For every line that contains the string "CommonJS", pull that line out of the material below.

# Provided data
-- -- --
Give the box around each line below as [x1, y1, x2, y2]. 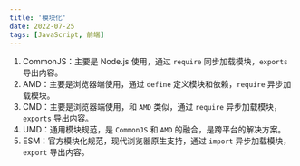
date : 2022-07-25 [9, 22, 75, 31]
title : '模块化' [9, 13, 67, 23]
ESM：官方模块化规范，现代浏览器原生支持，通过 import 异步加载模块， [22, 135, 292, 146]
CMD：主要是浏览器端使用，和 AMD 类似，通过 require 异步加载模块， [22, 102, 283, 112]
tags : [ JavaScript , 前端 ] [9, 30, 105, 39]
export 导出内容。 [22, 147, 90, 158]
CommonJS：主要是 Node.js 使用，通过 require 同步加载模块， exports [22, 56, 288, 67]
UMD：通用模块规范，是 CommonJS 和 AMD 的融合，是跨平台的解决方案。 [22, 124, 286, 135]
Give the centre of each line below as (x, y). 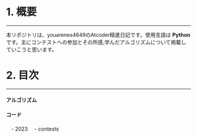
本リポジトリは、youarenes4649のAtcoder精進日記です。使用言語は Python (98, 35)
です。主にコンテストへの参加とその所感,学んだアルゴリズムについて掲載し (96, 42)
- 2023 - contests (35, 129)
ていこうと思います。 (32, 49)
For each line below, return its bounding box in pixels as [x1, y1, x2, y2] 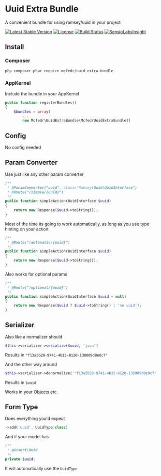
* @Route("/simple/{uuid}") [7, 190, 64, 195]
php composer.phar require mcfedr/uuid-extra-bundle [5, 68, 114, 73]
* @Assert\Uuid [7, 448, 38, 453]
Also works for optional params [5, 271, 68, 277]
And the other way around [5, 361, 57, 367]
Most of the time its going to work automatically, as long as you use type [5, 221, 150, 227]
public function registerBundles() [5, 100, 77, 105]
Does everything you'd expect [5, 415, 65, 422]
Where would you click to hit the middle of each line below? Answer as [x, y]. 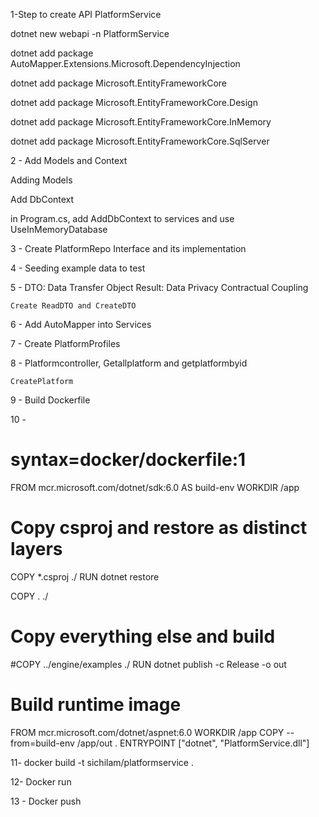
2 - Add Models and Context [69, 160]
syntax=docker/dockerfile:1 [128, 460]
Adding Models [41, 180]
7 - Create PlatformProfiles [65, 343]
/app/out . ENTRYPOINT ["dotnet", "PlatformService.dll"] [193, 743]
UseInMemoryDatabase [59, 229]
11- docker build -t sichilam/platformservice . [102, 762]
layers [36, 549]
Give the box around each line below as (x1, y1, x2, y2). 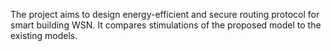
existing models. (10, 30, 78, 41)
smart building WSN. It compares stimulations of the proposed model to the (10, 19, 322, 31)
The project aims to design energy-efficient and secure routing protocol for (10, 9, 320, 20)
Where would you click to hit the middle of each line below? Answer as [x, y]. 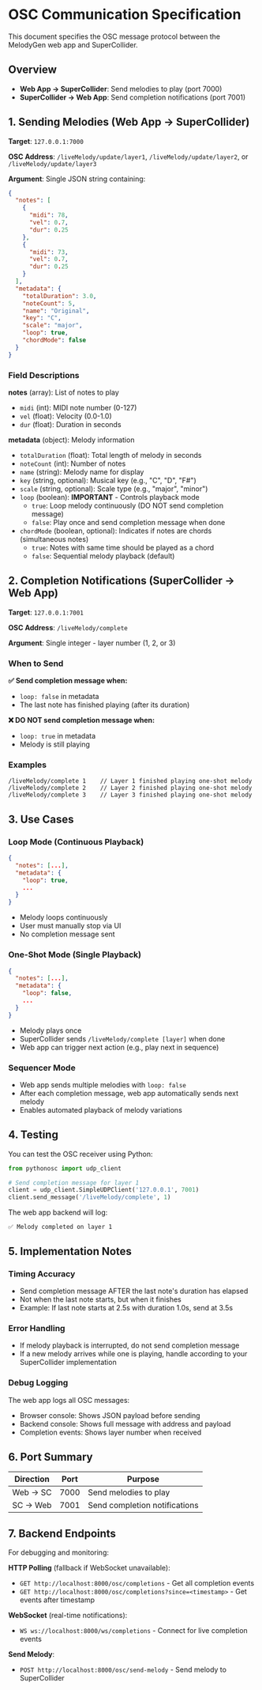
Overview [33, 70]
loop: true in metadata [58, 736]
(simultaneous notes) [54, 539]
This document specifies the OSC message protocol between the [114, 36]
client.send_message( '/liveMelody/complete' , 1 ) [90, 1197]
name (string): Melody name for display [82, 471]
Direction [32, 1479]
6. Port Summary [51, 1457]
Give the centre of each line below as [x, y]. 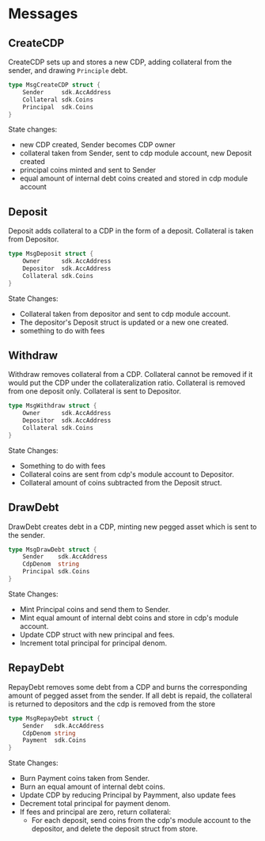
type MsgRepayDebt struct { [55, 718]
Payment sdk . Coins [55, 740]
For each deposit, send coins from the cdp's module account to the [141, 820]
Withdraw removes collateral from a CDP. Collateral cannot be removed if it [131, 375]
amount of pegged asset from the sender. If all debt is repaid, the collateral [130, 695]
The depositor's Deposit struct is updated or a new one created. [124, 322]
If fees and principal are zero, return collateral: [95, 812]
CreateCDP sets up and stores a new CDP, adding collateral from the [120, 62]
-- -- --
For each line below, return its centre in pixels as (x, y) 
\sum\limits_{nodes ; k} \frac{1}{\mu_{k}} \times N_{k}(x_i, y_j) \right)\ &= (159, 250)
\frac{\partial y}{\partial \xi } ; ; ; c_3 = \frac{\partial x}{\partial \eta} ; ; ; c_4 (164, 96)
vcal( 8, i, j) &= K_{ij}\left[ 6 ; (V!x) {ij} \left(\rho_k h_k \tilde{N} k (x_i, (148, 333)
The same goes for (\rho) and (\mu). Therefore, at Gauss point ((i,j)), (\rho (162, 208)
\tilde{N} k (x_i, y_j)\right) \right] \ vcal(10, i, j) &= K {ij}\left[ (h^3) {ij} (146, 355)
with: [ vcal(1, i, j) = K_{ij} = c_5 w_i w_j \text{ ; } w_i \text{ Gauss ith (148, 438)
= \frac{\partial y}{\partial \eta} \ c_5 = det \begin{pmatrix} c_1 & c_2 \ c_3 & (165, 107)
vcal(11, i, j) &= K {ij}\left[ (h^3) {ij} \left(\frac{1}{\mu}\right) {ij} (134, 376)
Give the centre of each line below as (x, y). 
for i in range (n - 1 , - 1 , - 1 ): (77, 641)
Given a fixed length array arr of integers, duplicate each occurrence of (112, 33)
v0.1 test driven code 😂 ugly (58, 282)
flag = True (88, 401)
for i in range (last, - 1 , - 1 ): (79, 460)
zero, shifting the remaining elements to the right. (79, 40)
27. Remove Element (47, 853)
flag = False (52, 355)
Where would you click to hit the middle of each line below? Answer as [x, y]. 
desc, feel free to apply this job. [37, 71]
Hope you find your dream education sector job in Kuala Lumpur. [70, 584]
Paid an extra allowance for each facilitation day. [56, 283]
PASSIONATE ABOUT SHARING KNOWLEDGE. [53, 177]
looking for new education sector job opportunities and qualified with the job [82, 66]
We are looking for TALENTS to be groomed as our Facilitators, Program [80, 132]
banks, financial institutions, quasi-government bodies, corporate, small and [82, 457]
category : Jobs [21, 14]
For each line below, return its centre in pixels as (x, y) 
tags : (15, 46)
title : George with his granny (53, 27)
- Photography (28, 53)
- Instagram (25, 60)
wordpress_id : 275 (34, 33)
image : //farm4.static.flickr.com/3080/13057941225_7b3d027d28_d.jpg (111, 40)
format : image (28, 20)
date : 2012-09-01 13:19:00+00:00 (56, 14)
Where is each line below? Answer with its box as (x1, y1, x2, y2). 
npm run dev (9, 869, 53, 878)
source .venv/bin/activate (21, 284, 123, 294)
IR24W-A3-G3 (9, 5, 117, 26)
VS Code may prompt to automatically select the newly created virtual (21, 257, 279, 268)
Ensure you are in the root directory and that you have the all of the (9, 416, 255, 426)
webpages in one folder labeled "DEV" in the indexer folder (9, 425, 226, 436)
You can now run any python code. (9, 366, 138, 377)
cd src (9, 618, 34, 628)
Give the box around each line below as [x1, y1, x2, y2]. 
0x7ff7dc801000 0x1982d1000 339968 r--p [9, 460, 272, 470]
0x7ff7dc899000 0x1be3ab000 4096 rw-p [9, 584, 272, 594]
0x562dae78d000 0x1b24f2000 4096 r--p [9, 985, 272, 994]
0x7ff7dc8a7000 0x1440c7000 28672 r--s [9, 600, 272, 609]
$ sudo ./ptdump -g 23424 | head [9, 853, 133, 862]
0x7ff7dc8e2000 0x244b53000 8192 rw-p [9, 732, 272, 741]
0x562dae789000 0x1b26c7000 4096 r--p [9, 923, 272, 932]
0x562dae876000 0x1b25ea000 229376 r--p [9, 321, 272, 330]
-- -- --
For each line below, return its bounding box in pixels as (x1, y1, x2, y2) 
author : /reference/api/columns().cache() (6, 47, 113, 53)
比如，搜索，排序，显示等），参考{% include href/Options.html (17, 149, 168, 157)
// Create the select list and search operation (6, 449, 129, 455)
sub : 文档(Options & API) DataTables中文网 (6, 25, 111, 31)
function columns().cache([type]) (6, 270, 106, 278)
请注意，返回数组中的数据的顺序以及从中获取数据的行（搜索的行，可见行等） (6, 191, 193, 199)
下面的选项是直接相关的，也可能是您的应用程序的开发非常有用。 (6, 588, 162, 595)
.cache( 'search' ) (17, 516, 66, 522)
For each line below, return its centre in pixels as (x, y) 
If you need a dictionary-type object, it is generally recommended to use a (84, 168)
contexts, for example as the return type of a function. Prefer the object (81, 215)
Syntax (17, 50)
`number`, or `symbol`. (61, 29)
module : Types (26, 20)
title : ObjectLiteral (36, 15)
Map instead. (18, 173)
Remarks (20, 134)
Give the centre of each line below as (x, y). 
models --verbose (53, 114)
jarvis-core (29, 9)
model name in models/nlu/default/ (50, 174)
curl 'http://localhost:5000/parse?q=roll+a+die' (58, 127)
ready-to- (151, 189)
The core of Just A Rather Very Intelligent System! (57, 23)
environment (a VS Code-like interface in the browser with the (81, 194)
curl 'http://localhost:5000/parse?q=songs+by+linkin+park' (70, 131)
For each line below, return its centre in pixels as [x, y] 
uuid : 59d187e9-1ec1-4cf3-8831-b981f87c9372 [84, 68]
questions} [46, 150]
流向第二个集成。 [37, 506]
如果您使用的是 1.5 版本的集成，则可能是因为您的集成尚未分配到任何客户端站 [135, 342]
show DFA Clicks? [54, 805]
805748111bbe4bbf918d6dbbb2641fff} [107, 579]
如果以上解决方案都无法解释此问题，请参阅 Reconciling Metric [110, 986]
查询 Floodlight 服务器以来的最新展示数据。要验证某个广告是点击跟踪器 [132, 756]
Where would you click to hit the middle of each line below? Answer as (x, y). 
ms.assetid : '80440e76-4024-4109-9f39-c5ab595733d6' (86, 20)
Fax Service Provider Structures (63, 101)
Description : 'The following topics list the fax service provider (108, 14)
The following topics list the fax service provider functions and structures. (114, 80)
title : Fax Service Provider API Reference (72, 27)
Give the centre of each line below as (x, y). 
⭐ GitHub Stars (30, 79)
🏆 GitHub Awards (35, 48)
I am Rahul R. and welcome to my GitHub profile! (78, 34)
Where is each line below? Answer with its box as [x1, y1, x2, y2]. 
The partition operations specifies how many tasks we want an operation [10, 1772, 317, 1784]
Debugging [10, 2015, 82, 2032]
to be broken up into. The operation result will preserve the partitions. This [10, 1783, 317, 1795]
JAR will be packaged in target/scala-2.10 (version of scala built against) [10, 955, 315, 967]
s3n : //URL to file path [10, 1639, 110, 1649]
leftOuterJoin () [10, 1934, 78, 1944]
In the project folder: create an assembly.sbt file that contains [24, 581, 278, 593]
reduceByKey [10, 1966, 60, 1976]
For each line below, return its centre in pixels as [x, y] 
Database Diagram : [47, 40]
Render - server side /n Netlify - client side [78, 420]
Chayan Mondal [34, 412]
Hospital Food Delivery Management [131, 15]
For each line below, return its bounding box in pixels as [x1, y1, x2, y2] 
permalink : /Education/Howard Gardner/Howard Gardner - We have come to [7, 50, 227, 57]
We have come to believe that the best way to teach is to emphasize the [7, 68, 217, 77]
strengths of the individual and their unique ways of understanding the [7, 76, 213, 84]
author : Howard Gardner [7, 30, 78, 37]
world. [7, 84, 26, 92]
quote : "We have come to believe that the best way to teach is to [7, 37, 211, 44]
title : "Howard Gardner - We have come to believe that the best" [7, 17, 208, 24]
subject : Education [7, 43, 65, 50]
-- -- --
# Result for this task
CommonJS：主要是 Node.js 使用，通过 require 同步加载模块， exports [22, 56, 288, 67]
UMD：通用模块规范，是 CommonJS 和 AMD 的融合，是跨平台的解决方案。 [22, 124, 286, 135]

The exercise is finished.